* **RECORDS FOR THE TASK**

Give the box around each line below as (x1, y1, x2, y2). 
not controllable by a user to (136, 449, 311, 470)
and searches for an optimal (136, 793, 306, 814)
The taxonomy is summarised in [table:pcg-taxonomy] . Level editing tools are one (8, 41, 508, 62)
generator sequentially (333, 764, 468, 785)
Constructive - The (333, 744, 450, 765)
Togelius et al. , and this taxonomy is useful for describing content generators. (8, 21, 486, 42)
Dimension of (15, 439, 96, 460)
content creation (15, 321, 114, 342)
==
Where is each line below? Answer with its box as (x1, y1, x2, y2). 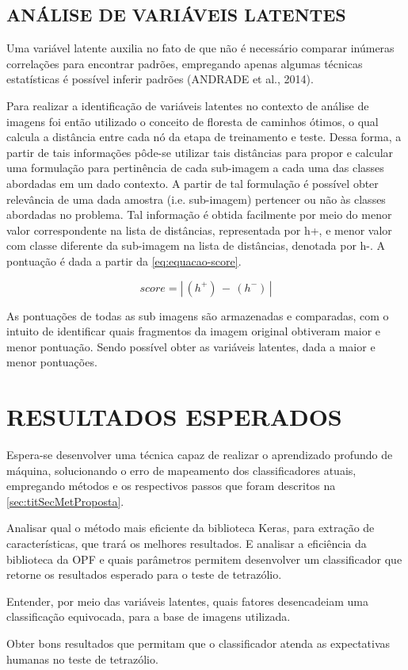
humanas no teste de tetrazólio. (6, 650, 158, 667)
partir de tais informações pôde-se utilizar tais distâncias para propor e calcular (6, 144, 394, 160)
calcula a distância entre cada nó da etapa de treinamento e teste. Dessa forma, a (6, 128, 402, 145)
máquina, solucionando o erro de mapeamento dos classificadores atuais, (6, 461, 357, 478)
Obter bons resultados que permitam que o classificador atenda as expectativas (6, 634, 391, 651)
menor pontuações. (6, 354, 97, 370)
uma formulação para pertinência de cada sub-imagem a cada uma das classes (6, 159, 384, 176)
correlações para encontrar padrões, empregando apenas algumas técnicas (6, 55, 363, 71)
* * *
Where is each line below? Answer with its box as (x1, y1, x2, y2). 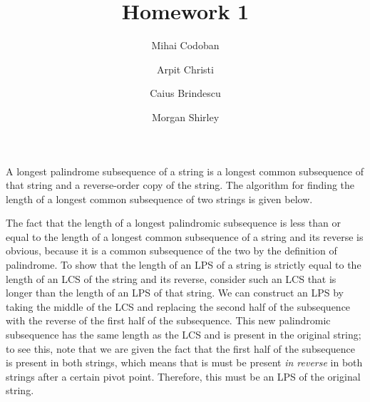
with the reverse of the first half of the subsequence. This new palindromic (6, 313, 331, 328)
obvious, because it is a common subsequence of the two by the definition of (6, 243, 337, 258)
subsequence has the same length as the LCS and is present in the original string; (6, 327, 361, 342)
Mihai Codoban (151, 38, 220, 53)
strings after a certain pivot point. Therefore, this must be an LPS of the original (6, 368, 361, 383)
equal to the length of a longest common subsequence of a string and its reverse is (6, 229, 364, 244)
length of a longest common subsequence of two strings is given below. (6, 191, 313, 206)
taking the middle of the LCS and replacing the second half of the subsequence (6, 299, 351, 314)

* **THE TASK**
Return each line from the entries above that includes "longest".

* **RESULT FOR THIS TASK**
equal to the length of a longest common subsequence of a string and its reverse is (6, 229, 364, 244)
length of a longest common subsequence of two strings is given below. (6, 191, 313, 206)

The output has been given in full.